3.2 肿瘤住院患者出院准备度的影响因素
3.2.1 病种 不同病种的肿瘤住院患者出院准备度得分不同(P<0.05),本研究中胃癌、结直肠癌和乳腺癌患者的出院准备度得分低于食管癌患者。 有研究显示[19-21],胃癌、结直肠癌、乳腺癌患者的出院准备度均处于中等水平[19-21],一方面可能与食管癌患者住院时间相对较长, 住院时间越长医护人员对其及家属的相关知识指导越充分, 有利于患者及家属的理解与吸收有关, 另一方面长时间住院治疗消耗人力财力,患者出于经济压力及减轻照顾者负担考虑,使患者更愿意尽早回家休养, 主观上做好了出院准备,出院准备度感知较高,这也与本次研究结果相似。因此,护理人员要关注住院时间较短的患者及家属的出院准备度并进行研究,为该类患者提供相关干预支持。

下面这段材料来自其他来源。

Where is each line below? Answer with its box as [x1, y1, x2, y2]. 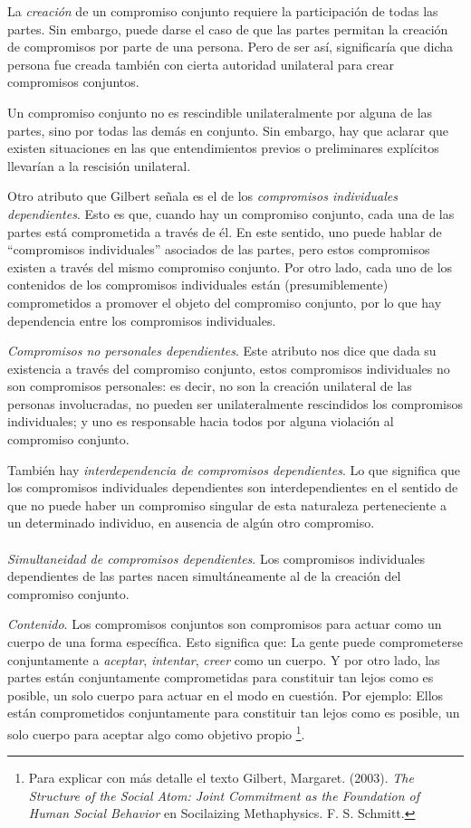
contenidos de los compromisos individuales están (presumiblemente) [7, 275, 389, 294]
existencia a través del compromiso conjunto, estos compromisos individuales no [7, 358, 450, 377]
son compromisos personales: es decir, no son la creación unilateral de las [7, 376, 412, 395]
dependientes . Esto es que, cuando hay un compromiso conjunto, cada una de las [7, 204, 455, 223]
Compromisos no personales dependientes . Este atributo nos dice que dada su [7, 341, 437, 360]
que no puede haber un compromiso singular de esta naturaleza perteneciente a [7, 495, 447, 514]
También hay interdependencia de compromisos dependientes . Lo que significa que [7, 460, 461, 479]
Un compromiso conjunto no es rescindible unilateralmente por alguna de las [7, 102, 433, 121]
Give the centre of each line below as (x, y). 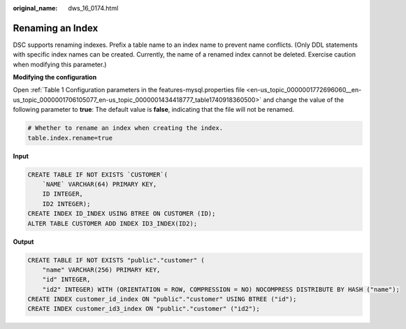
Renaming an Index (56, 28)
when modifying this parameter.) (60, 64)
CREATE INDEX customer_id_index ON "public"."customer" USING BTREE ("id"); (162, 299)
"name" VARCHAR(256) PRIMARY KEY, (101, 270)
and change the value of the (304, 100)
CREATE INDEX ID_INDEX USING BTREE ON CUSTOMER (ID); (122, 214)
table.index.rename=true (70, 138)
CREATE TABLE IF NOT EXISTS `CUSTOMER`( (97, 174)
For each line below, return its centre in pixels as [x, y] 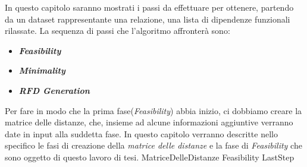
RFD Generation [54, 90]
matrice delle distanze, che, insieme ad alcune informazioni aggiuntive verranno [149, 122]
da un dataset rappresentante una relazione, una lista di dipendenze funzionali [148, 19]
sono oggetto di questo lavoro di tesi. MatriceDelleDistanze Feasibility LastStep [150, 157]
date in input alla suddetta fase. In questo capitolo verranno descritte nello [141, 133]
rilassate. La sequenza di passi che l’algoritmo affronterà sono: [118, 31]
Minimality [42, 70]
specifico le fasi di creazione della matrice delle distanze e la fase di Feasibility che [153, 145]
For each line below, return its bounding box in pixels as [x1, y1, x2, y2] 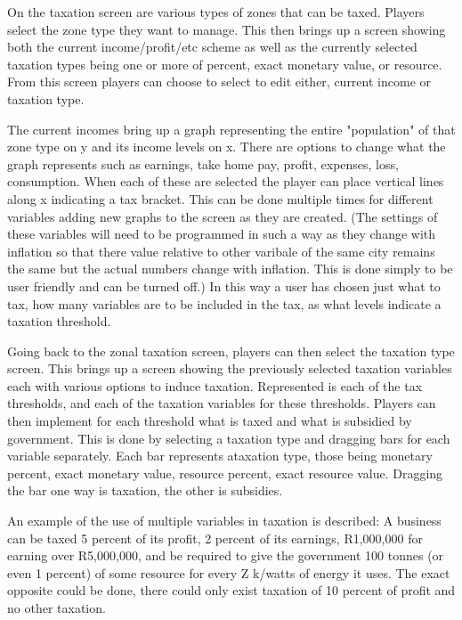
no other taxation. [7, 599, 106, 616]
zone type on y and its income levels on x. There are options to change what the [7, 137, 446, 156]
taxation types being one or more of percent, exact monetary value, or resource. [7, 54, 442, 73]
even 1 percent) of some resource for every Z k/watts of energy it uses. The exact [7, 563, 450, 582]
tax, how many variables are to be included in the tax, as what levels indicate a [7, 294, 442, 313]
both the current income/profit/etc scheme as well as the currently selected [7, 37, 417, 56]
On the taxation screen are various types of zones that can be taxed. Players [7, 3, 425, 20]
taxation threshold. [7, 312, 111, 330]
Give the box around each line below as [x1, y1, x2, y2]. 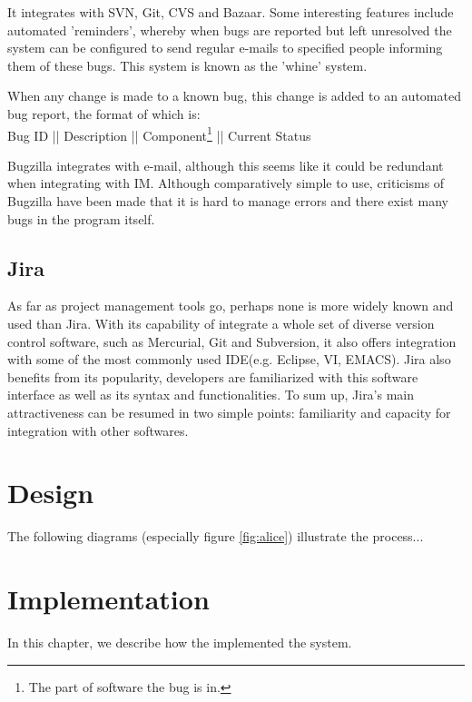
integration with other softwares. [7, 420, 189, 440]
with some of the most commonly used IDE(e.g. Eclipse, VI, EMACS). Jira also [7, 350, 451, 369]
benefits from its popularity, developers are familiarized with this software [7, 367, 418, 386]
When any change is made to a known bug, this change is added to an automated [7, 86, 461, 105]
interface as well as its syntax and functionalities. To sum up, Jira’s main [7, 385, 415, 404]
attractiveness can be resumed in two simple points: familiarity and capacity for [7, 402, 451, 421]
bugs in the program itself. [7, 209, 155, 228]
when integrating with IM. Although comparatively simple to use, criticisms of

3.2.2 家庭人均月收入 本研究结果显示家庭人均月收入影响患者出院准备度(P<0.05),家庭收入与肿瘤患者出院准备度呈负相关, 这与王冰花研究结果不一致[18],可能是因为患者担心家庭无法承担后期的治疗费用,导致家庭经济紧张而产生压力,促使其主动承担起出院后相关自我护理的责任, 促进患者对出院准备的感知有关。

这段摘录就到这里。